**SUPPLIED RECORDS:**
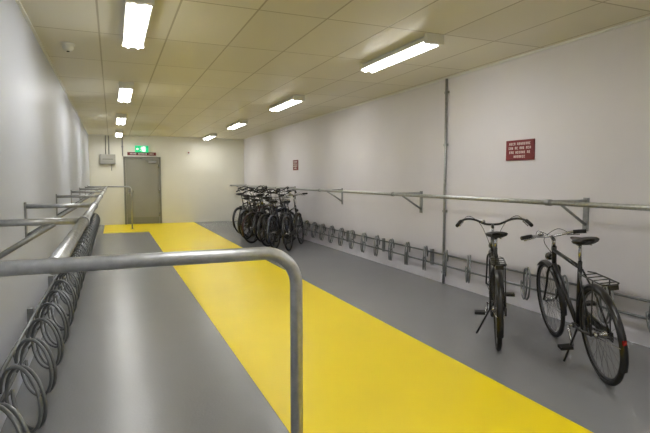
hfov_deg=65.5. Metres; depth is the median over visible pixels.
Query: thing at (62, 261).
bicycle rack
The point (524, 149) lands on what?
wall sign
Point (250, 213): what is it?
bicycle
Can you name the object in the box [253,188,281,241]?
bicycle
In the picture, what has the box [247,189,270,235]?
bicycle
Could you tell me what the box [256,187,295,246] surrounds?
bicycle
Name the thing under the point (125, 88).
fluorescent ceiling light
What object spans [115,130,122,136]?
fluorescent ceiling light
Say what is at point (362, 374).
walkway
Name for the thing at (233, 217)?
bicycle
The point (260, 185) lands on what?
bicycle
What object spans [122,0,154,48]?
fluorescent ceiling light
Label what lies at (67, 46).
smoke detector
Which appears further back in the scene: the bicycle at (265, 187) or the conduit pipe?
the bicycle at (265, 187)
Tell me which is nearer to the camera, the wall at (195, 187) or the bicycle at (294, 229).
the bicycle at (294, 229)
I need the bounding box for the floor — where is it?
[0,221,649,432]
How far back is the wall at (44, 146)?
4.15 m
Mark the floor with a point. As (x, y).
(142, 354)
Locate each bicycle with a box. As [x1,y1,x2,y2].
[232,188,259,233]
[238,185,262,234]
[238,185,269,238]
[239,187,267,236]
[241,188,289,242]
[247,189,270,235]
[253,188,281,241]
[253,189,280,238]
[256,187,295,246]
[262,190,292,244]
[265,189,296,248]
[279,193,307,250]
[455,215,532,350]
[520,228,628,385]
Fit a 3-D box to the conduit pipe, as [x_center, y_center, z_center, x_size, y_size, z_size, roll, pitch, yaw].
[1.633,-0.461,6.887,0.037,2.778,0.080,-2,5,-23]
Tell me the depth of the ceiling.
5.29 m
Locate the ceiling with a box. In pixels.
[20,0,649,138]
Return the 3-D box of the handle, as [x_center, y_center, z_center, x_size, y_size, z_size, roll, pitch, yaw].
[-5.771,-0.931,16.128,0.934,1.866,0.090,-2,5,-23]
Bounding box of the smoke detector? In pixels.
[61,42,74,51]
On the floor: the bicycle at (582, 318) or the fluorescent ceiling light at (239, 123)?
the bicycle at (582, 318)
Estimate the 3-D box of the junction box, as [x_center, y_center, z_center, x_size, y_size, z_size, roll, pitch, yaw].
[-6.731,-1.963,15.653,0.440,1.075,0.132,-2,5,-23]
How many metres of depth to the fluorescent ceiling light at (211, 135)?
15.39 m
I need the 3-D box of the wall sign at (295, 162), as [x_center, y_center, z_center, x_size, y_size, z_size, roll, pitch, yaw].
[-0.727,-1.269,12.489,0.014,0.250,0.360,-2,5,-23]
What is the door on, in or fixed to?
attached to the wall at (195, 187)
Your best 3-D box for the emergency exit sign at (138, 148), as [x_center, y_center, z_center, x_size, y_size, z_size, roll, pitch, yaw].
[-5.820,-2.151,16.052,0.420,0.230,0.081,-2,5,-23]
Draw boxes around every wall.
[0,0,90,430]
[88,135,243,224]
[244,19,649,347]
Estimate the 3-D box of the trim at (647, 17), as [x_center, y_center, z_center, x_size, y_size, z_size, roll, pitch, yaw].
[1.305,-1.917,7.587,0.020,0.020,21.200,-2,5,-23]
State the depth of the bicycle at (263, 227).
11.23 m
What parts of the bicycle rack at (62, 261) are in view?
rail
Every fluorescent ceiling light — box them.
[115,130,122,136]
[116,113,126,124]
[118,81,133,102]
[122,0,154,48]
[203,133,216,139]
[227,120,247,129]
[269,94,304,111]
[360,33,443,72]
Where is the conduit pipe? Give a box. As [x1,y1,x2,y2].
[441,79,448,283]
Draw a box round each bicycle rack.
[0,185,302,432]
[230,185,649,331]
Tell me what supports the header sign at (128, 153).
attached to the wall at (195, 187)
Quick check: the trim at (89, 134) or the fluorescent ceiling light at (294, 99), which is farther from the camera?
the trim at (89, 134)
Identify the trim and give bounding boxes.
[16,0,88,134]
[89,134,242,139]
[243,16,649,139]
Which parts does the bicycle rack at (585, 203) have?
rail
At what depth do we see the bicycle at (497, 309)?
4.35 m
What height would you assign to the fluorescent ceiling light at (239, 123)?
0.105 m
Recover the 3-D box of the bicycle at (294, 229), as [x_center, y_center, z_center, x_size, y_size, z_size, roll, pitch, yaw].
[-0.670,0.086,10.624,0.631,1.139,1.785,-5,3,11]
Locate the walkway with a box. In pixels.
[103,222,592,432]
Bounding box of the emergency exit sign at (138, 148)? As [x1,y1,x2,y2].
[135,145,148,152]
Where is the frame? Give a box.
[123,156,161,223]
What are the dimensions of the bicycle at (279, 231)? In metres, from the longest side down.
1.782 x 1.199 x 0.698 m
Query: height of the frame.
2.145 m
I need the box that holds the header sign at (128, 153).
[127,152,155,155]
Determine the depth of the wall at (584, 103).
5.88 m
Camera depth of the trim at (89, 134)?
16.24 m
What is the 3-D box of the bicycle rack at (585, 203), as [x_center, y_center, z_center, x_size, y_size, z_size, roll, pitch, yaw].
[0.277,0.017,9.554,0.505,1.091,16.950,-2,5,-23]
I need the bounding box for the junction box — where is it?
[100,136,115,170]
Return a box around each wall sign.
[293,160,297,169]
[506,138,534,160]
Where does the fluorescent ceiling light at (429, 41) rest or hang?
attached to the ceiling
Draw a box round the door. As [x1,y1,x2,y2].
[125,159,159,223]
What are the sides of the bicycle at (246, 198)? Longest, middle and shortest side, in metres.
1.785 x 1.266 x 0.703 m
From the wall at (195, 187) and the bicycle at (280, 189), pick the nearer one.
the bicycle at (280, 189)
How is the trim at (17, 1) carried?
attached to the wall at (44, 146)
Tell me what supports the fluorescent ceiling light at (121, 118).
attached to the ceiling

==

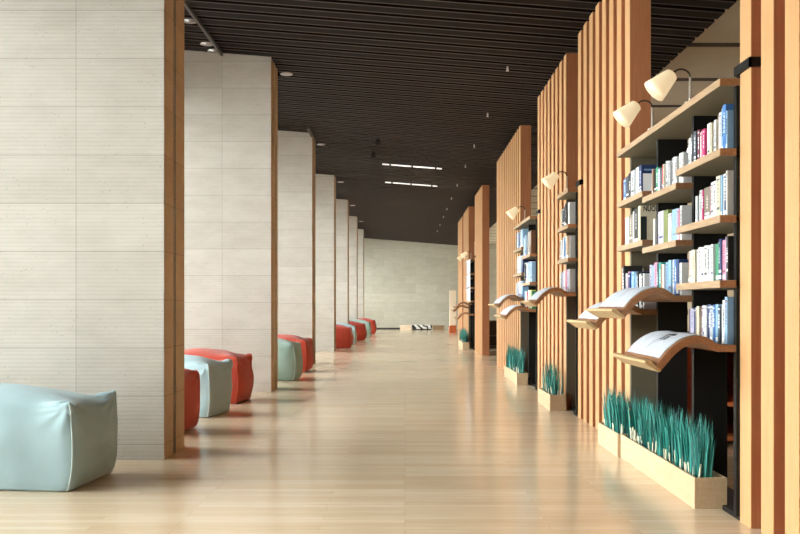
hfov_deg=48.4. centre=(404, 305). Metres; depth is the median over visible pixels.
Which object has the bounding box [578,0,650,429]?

**WORK TO COMPLETE:** Find the word "median" in the entries above, then copy each line that holds it.

**EXPECTED OUTPUT:**
hfov_deg=65.5. Metres; depth is the median over visible pixels.
hfov_deg=48.4. centre=(404, 305). Metres; depth is the median over visible pixels.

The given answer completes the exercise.